28 Days to Master Flash Fiction – Day 4

I picked up on yesterday’s story about the man trying to spearfish. I feel it got a bit better, and think the practice is starting to pay off in small ways.

The water he wades into is cold like cats nipping, first at his ankles, then at his knees and finally at his loins. He raises his spear overhead and waits, like a heron.

He strikes at a fat fish and ends up sprayed with water and holding a snapped spear. The fish turns around and smirks at him. 

Under grey clouds, his son cries on the riverbank, neither consoled by his wife’s teat, nor by her affection.

Deep waters are rich waters. He retrieves another spear from the riverbank and shivers. It is his last one. The child wails so loud he will scare off the fish.

He glances at them over his shoulder, as rain pelts his head. She is beautiful, even after seven nights on the run. What was he thinking, dragging them out into the Wilder, through the Grimwood, from shadow into darkness. 

It has to be the right thing.

Again he stands, and waits. The rock underfoot is slick, and he struggles to stand upright, to stay still.

Another fat fish approaches, slapping its tail left, then right, and using that momentum to glide through the water. It is harder to see as the rain sploshes into the river.

Wait, he holds his breath, a bit longer, as the fish comes closer, this is my last chance, he trembles and just as the fish looks up, now! he thrusts, hard and fast.

The sudden motion throws him off balance and his foot slips.
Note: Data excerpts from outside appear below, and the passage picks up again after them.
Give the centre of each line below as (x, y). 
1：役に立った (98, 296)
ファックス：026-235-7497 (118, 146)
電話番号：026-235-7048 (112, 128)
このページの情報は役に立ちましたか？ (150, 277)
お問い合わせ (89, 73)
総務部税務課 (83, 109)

Water reaches up and grabs his shoulders, dragging him down. He flails in slowmotion, and watches the bubbles rise as he screams into the river, then finds himself eye to bulbous fish-eye. It’s smile splits its face as it takes his measure. 
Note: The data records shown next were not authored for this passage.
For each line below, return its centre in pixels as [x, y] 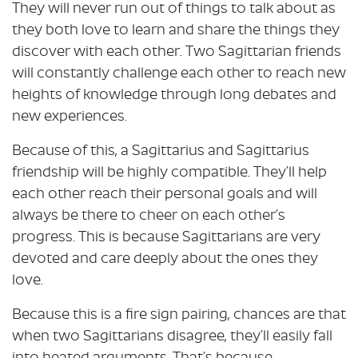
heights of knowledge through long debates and [174, 96]
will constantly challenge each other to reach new [179, 74]
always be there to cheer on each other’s [149, 217]
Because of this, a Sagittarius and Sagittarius [161, 152]
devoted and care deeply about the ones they [165, 260]
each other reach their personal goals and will [165, 195]
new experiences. [70, 117]
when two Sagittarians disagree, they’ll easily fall [172, 337]

Why do you seek to kill me? the fish asks him.

We are hungry.

You can take from the earth, or the air.

I’ve tried, but the bird flies high and the hare hides well.

The fish frowns. Yet this fish swims swift, it says. 

He shudders, and the tears he cries become sparkling diamonds, carried downstream. He must get out, or his wife and son will perish. He can hear his wife yelling, his child wailing now, though they seem to be in another world, beyond the turbid water.